Material for this task below:

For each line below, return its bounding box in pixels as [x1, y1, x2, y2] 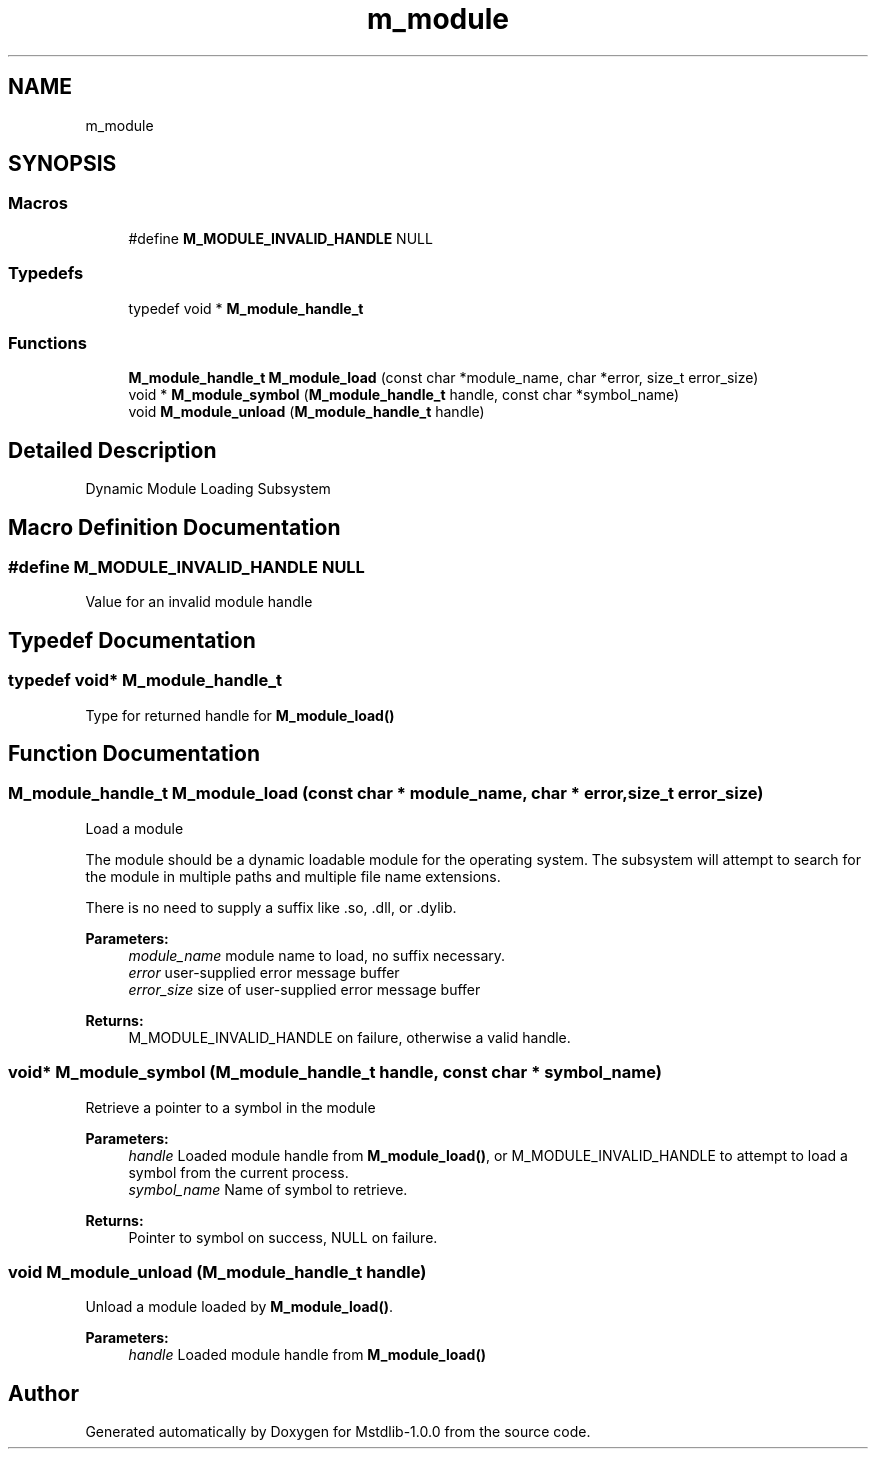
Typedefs [8, 263, 84, 284]
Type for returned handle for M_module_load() [85, 706, 395, 724]
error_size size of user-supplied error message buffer [128, 980, 481, 998]
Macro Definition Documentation [8, 514, 341, 540]
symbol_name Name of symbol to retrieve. [128, 1180, 408, 1198]
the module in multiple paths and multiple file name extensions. [85, 867, 501, 885]
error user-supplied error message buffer [128, 963, 400, 981]
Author [8, 1380, 79, 1406]

End of Material for this task.

Omit the images and transcribe all of the records above word for word.

For each line below, return its bounding box in pixels as [x1, y1, x2, y2] 
Typedefs [8, 263, 84, 284]
Type for returned handle for M_module_load() [85, 706, 395, 724]
error_size size of user-supplied error message buffer [128, 980, 481, 998]
Macro Definition Documentation [8, 514, 341, 540]
symbol_name Name of symbol to retrieve. [128, 1180, 408, 1198]
the module in multiple paths and multiple file name extensions. [85, 867, 501, 885]
error user-supplied error message buffer [128, 963, 400, 981]
Author [8, 1380, 79, 1406]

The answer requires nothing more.